WHAT YOU NEED TO DO
Write out again, word for word, the lines below from the line that holds "Archive diagnostics for" through the line that holds "student declined, or", omitting pictures.

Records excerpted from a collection
========
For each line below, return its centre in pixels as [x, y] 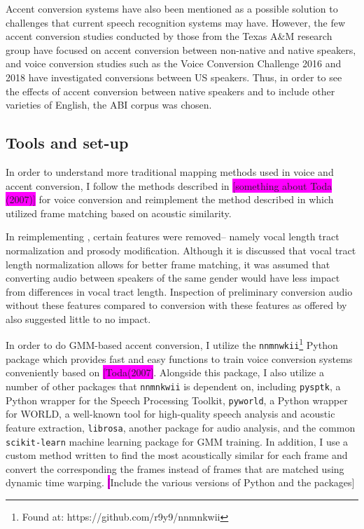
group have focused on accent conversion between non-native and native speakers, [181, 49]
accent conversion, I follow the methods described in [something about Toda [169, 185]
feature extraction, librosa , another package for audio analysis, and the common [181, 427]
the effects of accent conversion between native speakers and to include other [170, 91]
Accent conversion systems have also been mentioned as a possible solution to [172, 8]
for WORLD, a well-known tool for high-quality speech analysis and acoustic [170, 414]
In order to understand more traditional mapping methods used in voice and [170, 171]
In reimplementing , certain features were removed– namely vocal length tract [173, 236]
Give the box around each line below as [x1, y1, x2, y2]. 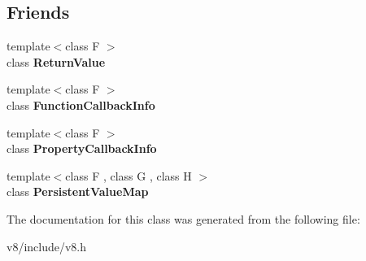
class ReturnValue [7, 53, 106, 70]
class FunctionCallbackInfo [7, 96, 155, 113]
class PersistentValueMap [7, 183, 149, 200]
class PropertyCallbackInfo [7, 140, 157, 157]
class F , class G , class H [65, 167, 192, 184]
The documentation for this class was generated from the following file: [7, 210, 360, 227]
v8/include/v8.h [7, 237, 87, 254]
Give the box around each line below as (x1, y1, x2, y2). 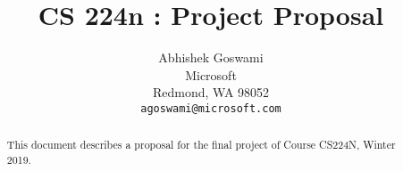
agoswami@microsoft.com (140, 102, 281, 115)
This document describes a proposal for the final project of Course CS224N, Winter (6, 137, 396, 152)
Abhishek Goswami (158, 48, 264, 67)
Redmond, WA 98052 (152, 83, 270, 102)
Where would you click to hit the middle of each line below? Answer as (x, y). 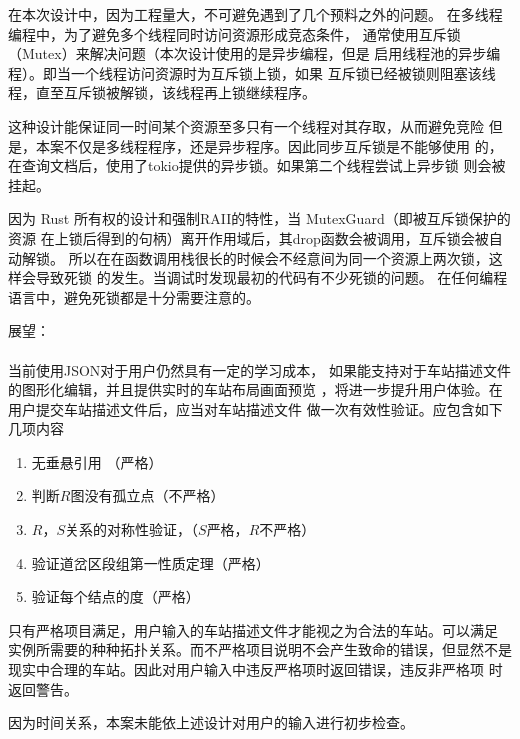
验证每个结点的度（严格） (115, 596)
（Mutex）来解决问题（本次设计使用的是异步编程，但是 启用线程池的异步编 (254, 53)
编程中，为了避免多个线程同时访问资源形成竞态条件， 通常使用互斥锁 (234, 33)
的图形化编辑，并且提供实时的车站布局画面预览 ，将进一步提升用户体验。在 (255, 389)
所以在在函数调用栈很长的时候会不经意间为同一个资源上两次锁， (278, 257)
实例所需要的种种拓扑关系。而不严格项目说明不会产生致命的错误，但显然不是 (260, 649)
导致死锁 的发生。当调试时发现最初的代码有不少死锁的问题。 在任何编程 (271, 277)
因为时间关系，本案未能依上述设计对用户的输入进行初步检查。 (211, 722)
========
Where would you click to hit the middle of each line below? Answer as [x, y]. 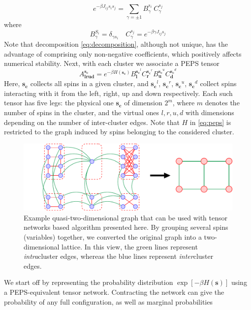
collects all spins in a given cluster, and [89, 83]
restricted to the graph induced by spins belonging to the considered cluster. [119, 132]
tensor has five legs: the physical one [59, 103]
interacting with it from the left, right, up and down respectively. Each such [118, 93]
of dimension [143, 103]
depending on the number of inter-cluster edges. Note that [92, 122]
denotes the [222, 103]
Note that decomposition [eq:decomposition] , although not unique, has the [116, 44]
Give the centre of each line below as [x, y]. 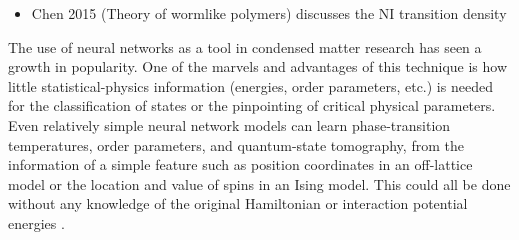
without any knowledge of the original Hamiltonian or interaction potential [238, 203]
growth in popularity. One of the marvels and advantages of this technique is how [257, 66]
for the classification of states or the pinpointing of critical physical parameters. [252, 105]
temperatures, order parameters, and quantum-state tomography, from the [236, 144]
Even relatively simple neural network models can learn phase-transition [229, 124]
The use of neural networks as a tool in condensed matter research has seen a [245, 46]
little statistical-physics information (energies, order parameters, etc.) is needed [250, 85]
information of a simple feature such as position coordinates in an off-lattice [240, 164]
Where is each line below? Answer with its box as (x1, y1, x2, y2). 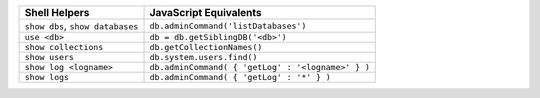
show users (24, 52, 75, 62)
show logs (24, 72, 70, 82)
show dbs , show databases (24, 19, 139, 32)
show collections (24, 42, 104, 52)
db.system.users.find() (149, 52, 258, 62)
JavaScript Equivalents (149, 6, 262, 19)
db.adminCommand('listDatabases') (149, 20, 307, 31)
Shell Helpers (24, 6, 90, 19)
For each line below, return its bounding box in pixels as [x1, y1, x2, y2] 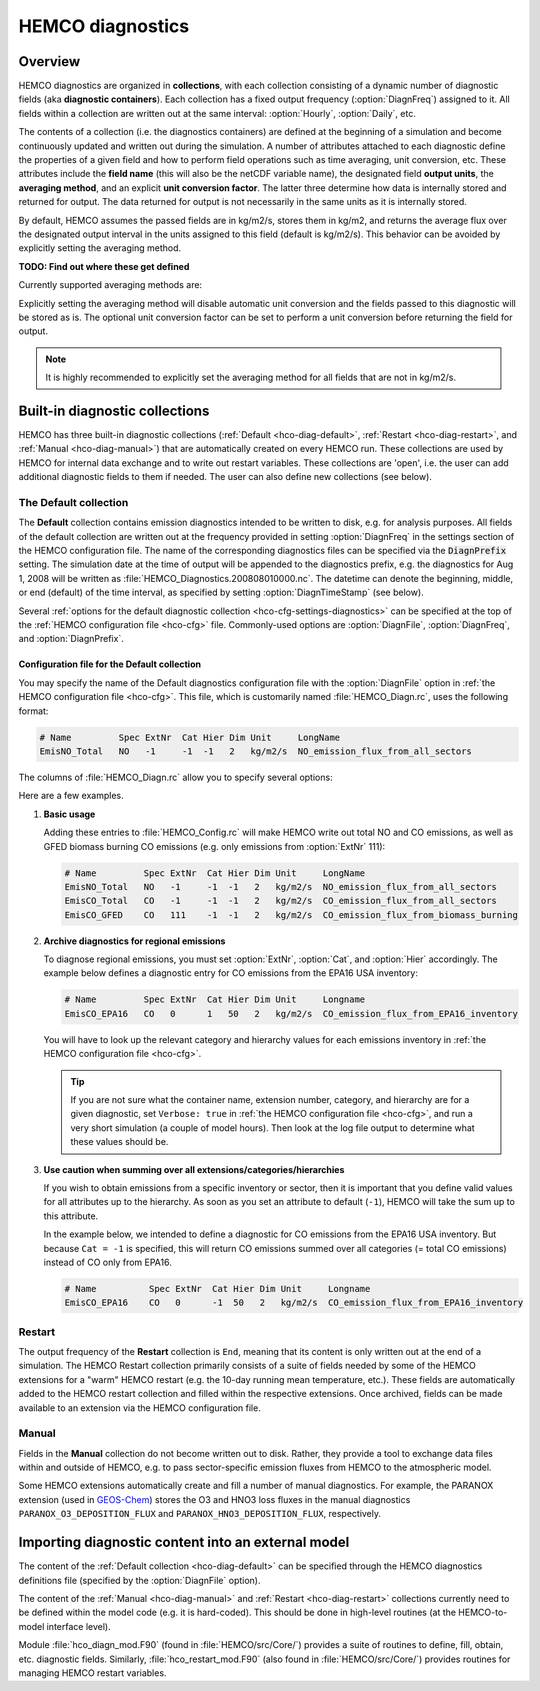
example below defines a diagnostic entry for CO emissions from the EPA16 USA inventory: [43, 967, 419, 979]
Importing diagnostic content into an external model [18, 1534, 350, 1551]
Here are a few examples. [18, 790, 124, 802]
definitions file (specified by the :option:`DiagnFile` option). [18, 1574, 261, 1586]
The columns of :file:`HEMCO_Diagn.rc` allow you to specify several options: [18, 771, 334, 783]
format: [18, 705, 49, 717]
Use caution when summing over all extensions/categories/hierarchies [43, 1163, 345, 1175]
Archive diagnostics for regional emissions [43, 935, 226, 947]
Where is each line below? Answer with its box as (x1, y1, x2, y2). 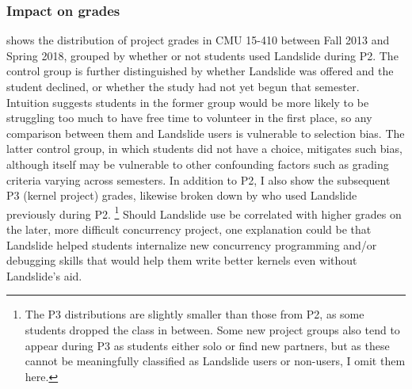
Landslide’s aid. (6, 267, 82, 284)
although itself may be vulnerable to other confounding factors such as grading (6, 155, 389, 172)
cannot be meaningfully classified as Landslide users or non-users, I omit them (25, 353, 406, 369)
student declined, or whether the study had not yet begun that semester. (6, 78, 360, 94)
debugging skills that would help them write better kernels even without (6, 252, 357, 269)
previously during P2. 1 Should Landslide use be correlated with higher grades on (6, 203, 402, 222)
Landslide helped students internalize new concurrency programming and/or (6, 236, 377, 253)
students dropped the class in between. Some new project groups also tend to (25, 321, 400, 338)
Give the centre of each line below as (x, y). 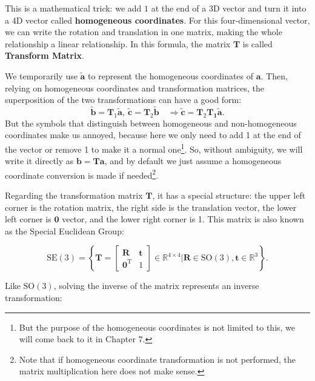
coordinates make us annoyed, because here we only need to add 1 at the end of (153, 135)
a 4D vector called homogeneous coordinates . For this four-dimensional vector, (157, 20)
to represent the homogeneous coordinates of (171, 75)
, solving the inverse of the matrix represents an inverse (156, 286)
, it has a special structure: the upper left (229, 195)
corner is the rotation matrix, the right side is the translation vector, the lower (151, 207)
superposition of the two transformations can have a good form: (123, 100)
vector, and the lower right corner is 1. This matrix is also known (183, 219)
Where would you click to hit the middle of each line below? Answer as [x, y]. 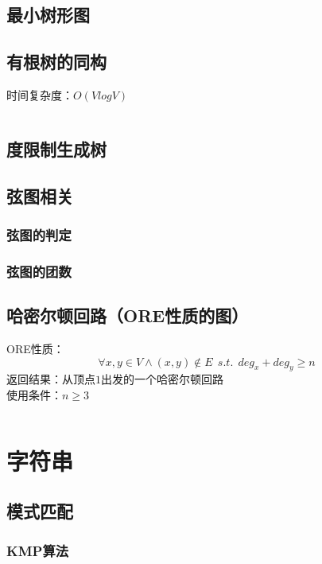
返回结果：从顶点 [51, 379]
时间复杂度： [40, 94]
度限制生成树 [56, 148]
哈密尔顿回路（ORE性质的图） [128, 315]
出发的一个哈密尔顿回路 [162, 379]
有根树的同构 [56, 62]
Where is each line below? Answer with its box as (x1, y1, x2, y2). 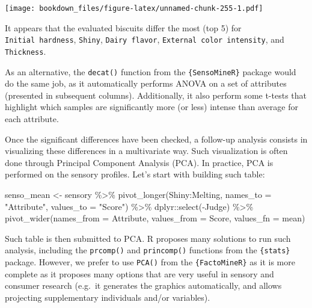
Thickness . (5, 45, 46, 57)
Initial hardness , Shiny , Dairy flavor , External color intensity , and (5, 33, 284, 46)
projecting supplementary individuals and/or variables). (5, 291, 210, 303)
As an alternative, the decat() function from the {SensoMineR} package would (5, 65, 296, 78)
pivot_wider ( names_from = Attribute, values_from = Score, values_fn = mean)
========
EXERCISE RESULT
Archive diagnostics for regional emissions [43, 935, 226, 947]
Where is each line below? Answer with its box as (x1, y1, x2, y2). 
Landslide’s aid. (6, 267, 82, 284)
although itself may be vulnerable to other confounding factors such as grading (6, 155, 389, 172)
cannot be meaningfully classified as Landslide users or non-users, I omit them (25, 353, 406, 369)
student declined, or whether the study had not yet begun that semester. (6, 78, 360, 94)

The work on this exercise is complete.